Queen of Sambhupura
- Reign: c. 1st-quarter of the 8th-century
- Successor: Nṛpatendradevī

Queen consort of Lower Chenla (Water Chenla)
- Tenure: c. 8th-century
- Spouse: Pushkaraksha [fr]
- Issue: Shambhuvarman [fr] Nṛpatendradevī

= Indrani of Sambhupura =

Indrani (8th-century), was a queen regnant of Sambhupura in Chenla in Cambodian history. She was also the queen of Pushkaraksha, the king of Lower Chenla.

Sambhupura, the chief principality in the middle Mekong portion of Cambodia at this time, had its own dynasty in its 8th-century. Indrani was the heiress of the Sambhupura polity in Cambodia. She married Pushkaraksha (also known as Indraloka), who was possibly the successor and son of queen Jayadevi.

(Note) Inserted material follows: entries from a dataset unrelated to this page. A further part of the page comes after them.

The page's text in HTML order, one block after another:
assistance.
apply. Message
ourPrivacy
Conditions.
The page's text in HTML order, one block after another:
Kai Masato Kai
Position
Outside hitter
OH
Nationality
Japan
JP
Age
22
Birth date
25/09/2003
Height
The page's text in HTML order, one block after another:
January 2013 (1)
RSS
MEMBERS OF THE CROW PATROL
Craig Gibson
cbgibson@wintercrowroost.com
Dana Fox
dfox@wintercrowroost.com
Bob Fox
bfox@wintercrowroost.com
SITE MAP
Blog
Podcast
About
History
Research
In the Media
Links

Pushkaraksha, the ruler of Lower Chenla, is said to have married the reigning queen of Sambhupura. Pushkaraksha, Indrani's spouse, became King consort of Sambhupura when they married, but it is clear that she was a queen regnant and monarch by her own right.

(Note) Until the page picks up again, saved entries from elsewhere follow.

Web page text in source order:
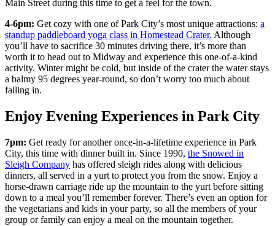
Main Street during this time to get a feel for the town.
4-6pm: Get cozy with one of Park City’s most unique attractions: a
standup paddleboard yoga class in Homestead Crater. Although
you’ll have to sacrifice 30 minutes driving there, it’s more than
worth it to head out to Midway and experience this one-of-a-kind
activity. Winter might be cold, but inside of the crater the water stays
a balmy 95 degrees year-round, so don’t worry too much about
falling in.
Enjoy Evening Experiences in Park City
7pm: Get ready for another once-in-a-lifetime experience in Park
City, this time with dinner built in. Since 1990, the Snowed in
Sleigh Company has offered sleigh rides along with delicious
dinners, all served in a yurt to protect you from the snow. Enjoy a
horse-drawn carriage ride up the mountain to the yurt before sitting
down to a meal you’ll remember forever. There’s even an option for
the vegetarians and kids in your party, so all the members of your
group or family can enjoy a meal on the mountain together.
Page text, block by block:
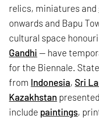
relics, miniatures and
onwards and Bapu
cultural space
Gandhi — have
for the Biennale.
from Indonesia, Sri
Kazakhstan
include paintings,

She had a son, prince Shambhuvarman (Rudravarman), and a daughter, princess Nṛpatendradevī. Her son married princess Narendradevi (II) of Chenla, the daughter of his father's sister Narendradevi I, and her daughter Nṛpatendradevī succeeded her on the throne and married her brothers' son.

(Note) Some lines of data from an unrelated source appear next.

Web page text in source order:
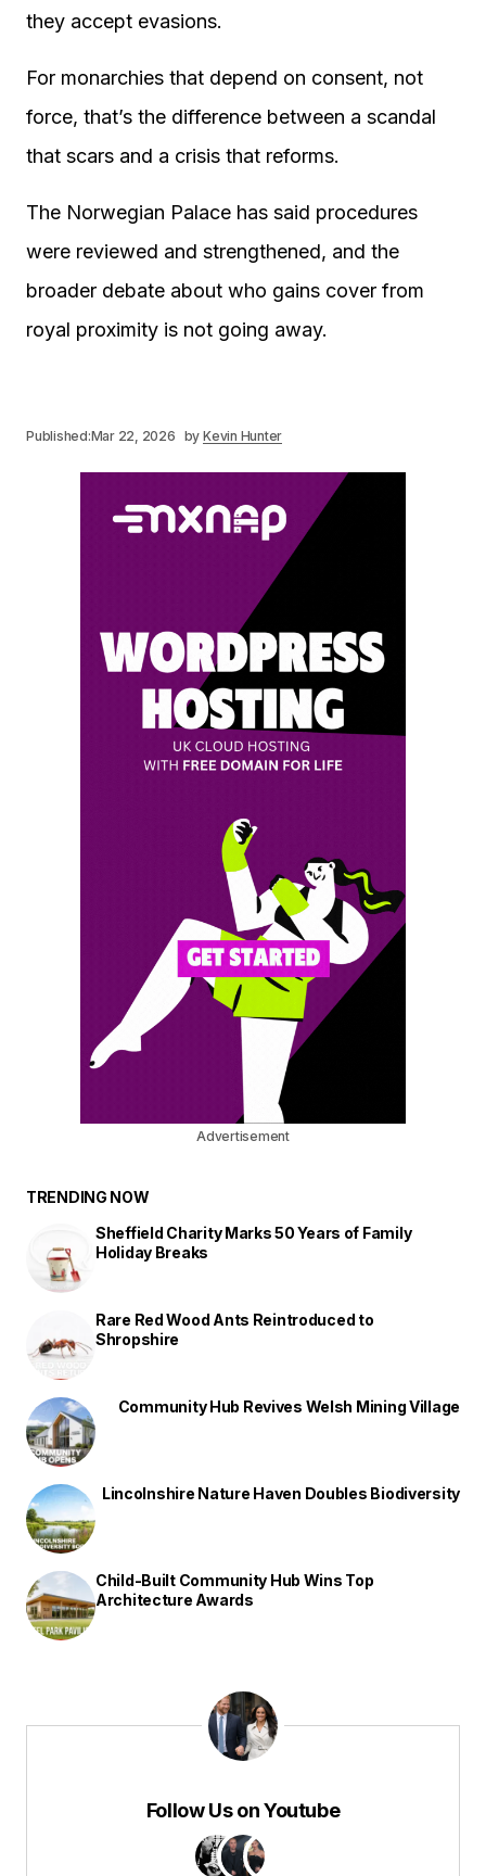
they accept evasions.
For monarchies that depend on consent, not
force, that’s the difference between a scandal
that scars and a crisis that reforms.
The Norwegian Palace has said procedures
were reviewed and strengthened, and the
broader debate about who gains cover from
royal proximity is not going away.
Published:Mar 22, 2026 by Kevin Hunter
Advertisement
TRENDING NOW
Sheffield Charity Marks 50 Years of Family
Holiday Breaks
Rare Red Wood Ants Reintroduced to
Shropshire
Community Hub Revives Welsh Mining Village
Lincolnshire Nature Haven Doubles Biodiversity
Child-Built Community Hub Wins Top
Architecture Awards
Follow Us on Youtube

Queen Indrani was acknowledged and honored as a ruler and monarch in her own right for centuries after her death. An inscription dated 860, commissioned during the reign of Jayavarman III, mentions ‘the land of vrah kamraten an Indrani’. Her great-grandchild king Indravarman I (r. 877–889) erected a statue of ‘the queen of Indraloka, Indrani’, at the Bakong monument before 881.